Instructions for the task — Report how many lines of the records below include the word "months". Give nothing but the number.

____________

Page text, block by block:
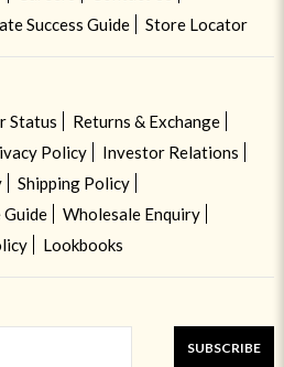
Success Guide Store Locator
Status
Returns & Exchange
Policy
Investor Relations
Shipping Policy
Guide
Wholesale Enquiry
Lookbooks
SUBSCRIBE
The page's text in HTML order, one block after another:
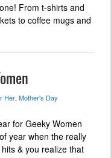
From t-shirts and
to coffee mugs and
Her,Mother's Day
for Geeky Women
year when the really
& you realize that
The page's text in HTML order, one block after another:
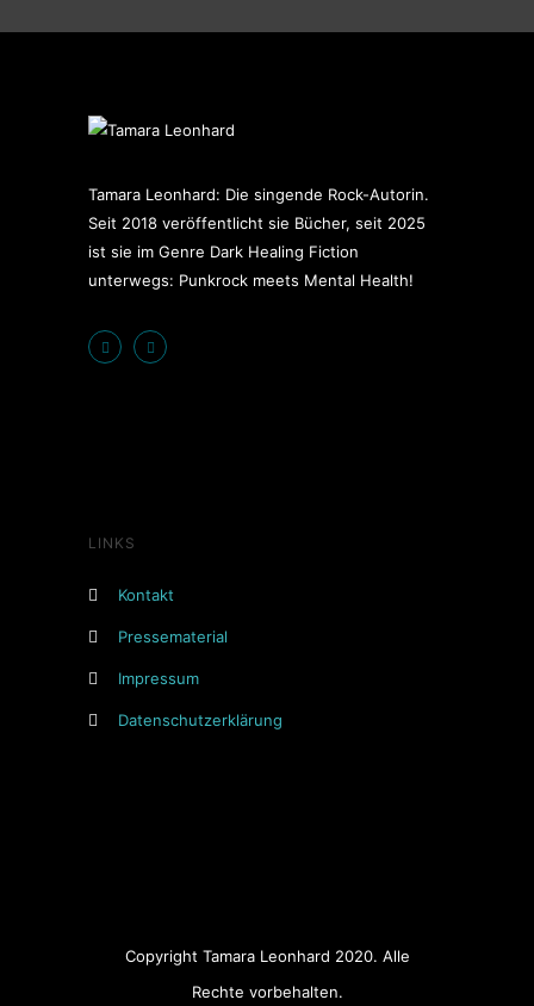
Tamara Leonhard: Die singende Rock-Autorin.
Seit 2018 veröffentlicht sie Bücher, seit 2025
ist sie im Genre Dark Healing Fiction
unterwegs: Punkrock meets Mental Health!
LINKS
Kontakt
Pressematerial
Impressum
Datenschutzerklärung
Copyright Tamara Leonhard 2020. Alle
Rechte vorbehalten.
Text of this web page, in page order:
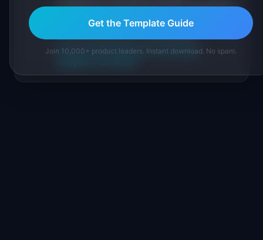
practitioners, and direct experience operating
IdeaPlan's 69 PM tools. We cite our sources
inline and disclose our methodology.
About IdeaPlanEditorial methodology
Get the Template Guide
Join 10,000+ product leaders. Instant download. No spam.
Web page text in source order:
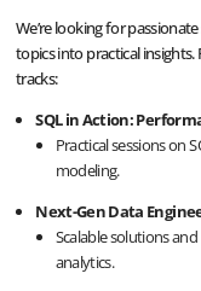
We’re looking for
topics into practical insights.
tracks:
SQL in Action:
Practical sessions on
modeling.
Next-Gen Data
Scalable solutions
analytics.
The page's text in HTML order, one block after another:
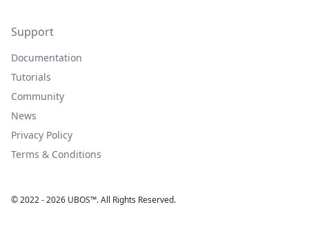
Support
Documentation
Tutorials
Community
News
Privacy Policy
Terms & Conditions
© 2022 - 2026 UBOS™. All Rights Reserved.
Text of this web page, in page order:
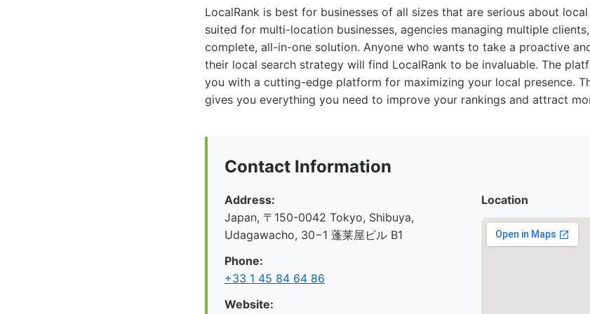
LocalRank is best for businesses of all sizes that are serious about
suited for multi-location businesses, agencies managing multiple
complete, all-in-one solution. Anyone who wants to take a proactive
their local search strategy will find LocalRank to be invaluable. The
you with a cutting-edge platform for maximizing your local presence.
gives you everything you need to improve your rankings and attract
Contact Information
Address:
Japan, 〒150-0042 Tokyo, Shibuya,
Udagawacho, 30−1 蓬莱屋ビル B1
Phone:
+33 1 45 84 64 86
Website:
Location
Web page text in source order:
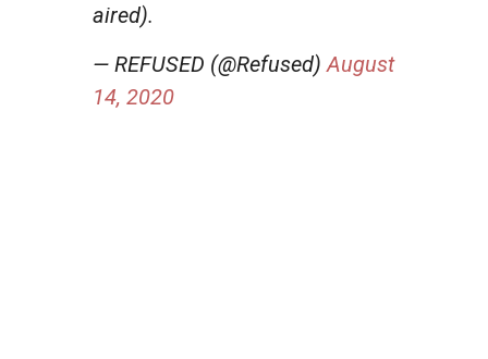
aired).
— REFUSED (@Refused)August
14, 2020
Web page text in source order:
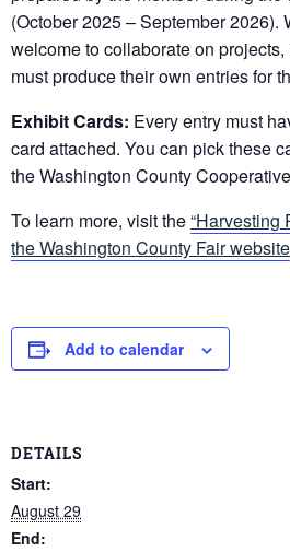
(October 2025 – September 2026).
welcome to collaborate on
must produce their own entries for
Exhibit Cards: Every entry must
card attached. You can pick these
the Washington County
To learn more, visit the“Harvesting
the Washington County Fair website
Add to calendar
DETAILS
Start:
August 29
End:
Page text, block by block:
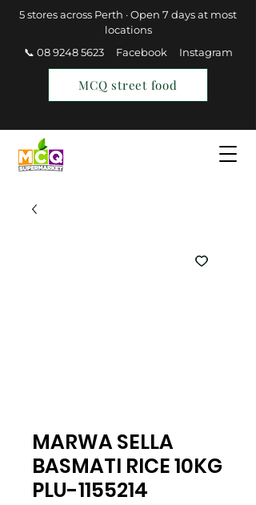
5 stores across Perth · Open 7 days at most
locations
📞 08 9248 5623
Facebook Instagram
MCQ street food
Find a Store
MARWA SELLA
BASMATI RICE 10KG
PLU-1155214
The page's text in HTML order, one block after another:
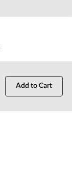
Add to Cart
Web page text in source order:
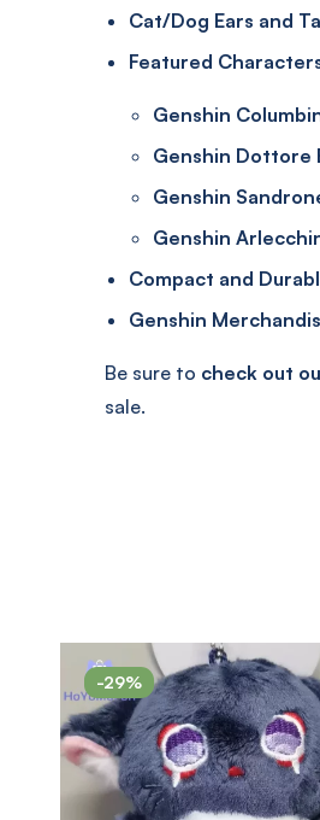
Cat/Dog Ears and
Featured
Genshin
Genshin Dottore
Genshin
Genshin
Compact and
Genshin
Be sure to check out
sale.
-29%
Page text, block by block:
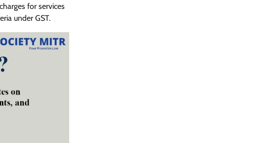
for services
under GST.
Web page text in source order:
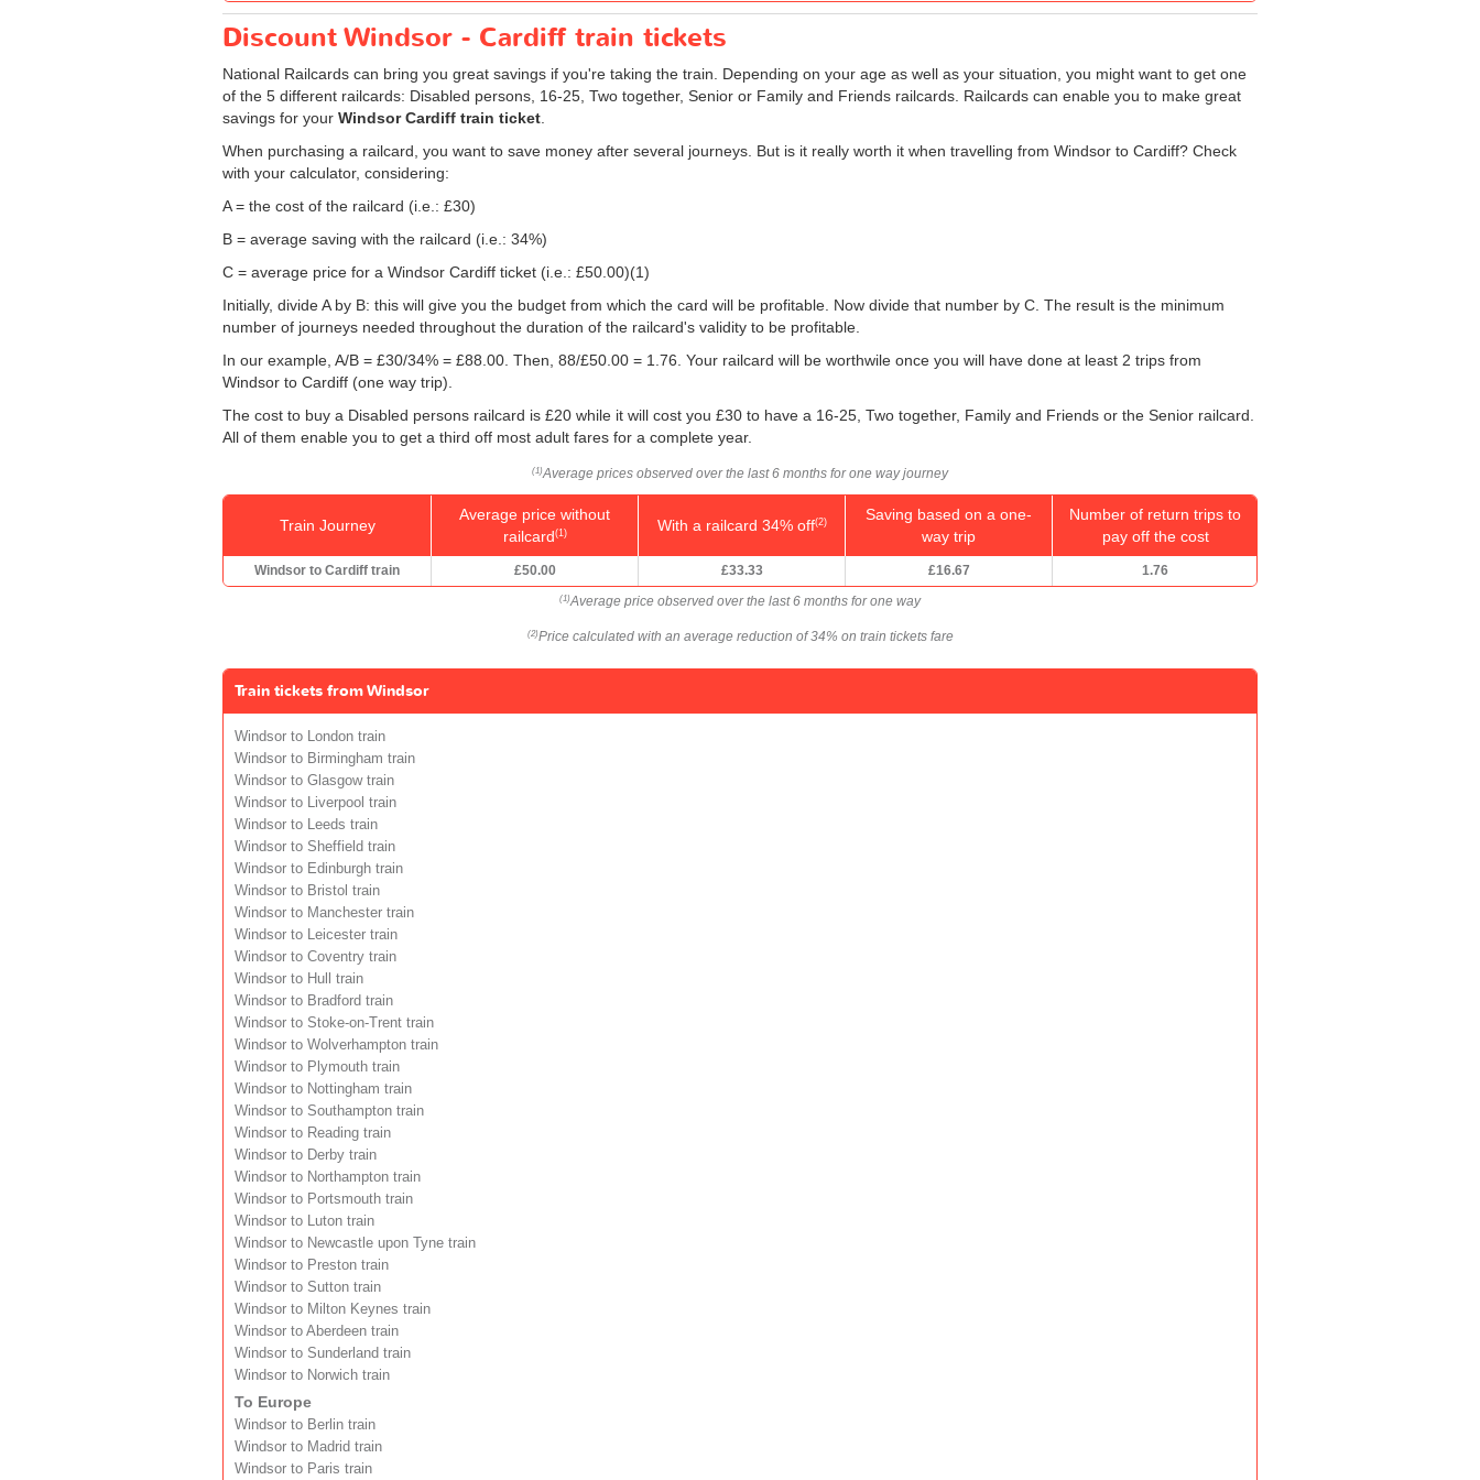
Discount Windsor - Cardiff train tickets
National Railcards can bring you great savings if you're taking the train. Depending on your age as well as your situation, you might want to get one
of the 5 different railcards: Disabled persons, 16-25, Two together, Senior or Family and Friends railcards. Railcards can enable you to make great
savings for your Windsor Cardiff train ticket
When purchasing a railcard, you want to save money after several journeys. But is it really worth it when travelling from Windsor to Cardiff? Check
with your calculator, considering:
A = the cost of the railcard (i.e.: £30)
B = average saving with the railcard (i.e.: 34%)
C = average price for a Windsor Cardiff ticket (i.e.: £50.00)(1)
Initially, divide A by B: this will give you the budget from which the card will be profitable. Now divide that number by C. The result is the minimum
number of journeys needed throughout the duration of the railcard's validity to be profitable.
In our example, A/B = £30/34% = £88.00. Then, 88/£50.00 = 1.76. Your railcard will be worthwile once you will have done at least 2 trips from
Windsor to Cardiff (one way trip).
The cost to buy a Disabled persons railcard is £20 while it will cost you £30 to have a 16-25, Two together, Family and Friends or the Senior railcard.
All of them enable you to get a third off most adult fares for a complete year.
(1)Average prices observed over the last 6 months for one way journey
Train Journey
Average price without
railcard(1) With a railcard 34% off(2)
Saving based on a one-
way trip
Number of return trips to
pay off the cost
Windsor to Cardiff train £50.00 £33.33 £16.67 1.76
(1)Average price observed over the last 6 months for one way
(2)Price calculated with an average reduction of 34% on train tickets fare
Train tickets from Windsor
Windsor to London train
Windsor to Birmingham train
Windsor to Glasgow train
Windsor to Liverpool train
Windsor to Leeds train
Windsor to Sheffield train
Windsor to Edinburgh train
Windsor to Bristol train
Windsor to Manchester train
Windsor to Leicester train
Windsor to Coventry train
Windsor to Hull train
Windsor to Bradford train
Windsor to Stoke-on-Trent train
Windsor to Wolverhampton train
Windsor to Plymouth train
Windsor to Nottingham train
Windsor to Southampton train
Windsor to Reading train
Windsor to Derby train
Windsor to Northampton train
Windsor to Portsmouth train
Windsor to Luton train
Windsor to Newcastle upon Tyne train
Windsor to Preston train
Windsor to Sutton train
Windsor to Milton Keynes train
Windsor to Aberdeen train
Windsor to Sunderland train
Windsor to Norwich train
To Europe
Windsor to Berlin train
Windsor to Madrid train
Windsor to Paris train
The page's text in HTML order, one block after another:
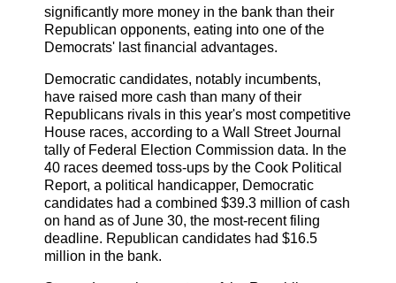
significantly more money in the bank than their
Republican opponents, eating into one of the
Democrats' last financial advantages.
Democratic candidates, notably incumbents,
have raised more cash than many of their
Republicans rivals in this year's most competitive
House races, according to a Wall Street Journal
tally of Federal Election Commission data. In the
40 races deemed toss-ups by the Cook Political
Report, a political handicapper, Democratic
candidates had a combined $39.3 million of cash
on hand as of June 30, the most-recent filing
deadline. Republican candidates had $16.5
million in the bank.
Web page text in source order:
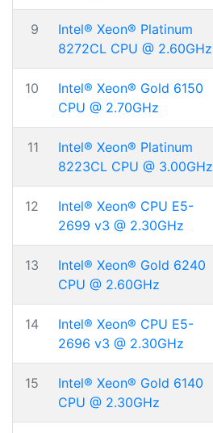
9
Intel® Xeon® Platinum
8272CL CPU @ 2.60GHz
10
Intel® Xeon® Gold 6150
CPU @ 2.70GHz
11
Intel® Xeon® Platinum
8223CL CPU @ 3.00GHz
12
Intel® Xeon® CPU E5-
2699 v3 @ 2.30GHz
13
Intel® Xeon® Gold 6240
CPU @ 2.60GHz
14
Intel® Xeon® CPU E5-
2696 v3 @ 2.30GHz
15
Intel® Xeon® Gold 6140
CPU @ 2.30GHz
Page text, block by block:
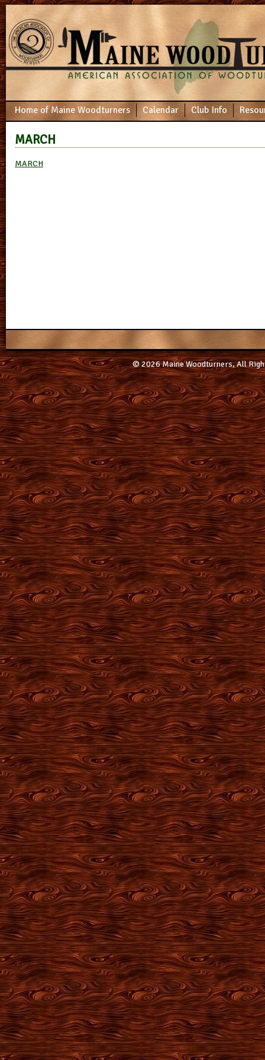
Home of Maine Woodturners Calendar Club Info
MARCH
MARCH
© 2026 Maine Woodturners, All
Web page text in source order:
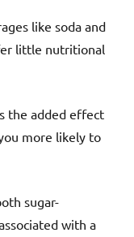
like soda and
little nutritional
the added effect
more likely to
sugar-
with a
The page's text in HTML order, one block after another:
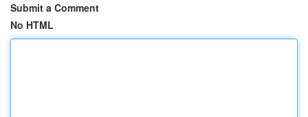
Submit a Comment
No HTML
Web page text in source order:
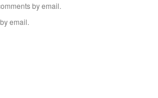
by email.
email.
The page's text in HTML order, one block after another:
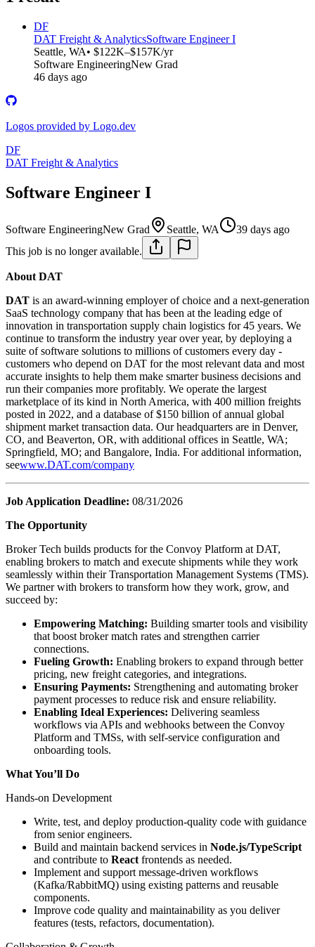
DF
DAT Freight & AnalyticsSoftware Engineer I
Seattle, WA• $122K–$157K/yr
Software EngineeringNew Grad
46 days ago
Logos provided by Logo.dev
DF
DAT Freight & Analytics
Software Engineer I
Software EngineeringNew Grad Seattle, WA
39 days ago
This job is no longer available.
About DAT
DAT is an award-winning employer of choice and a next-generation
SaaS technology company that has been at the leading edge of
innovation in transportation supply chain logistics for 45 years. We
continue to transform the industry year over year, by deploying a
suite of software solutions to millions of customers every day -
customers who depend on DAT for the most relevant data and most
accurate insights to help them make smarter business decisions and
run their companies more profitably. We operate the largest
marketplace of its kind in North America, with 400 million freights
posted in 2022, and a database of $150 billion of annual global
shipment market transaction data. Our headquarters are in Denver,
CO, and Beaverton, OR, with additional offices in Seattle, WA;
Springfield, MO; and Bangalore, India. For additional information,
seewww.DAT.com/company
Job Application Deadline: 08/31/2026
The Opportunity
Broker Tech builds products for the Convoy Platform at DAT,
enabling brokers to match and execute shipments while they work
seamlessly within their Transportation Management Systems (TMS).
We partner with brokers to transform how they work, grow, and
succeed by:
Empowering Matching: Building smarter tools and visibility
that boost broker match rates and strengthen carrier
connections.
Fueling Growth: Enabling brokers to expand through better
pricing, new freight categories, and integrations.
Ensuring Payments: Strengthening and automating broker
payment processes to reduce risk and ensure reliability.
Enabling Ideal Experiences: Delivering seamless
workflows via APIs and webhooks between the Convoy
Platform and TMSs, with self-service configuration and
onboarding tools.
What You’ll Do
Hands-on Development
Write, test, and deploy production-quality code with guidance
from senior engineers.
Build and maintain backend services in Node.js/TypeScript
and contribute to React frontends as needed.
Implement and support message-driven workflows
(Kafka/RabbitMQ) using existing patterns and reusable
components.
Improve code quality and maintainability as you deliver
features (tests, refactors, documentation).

____________

Answer box — 2